Trump wants Air Force One to get a new paint job and a bigger, comfier bed

YURI GRIPAS/REUTERS/NewscomYURI GRIPAS/REUTERS/NewscomPresident Donald Trump reportedly isn't happy with some aspects of the planes that carry him around the globe. But his issues with Air Force One have nothing to do with things like safety or performance. Rather, he wants a "more American" paint job and a bigger and better presidential bed, according to Axios.

Trump met earlier this year with executives from Boeing, including CEO Dennis Muilenburg, and the two parties agreed Boeing will develop two new Air Force One planes at a cost of roughly $3.9 billion. Trump also detailed his curious specifications for the planes. According to Axios:

We're told that Trump wants a color scheme that "looks more American" and isn't a "Jackie Kennedy color." He doesn't think the current blue (technically "luminous ultramarine") represents the USA.

Some Air Force officials disagree, arguing that the current color scheme is "known around the world," Axios reports. Doesn't matter. Trump wants his planes to be red, white, and blue. He also wants Air Force One's presidential bed "to be larger and more comfortable," like the bed on his personal plane.

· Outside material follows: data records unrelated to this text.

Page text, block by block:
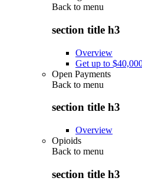
Back to menu
section title h3
Overview
Get up to
Open Payments
Back to menu
section title h3
Overview
Opioids
Back to menu
section title h3
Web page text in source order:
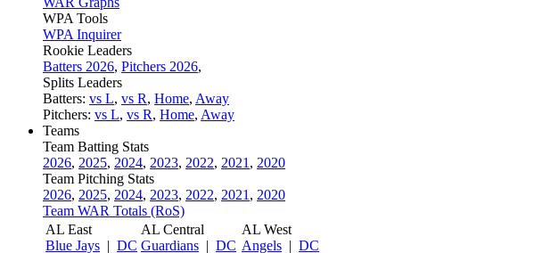
WPA Tools
WPA Inquirer
Rookie Leaders
Batters 2026, Pitchers 2026,
Splits Leaders
Batters: vs L, vs R, Home, Away
Pitchers: vs L, vs R, Home, Away
Teams
Team Batting Stats
2026, 2025, 2024, 2023, 2022, 2021 , 2020
Team Pitching Stats
2026, 2025, 2024, 2023, 2022, 2021 , 2020
Team WAR Totals (RoS)
AL East
Blue Jays | DC
AL Central
Guardians | DC
AL West
Angels | DC
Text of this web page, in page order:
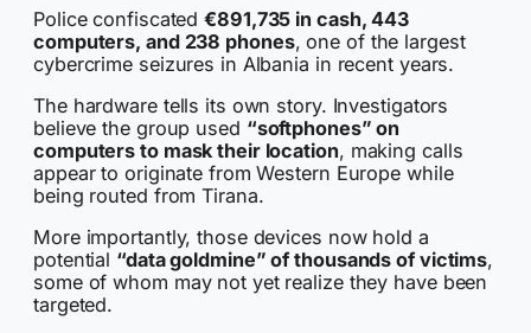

Ironically, Trump might not be able to experience the changes in person. The new planes aren't going to be ready until 2021 at the earliest, so he would have to win reelection if he wants to enjoy them. And it could take an additional three years for the Air Force to test the planes, CNN reported in February, meaning they might not be good to go until 2024. But Trump is reportedly keen on the process being completed before he leaves office, with a source telling CNN that the president "wants to fly on that new plane."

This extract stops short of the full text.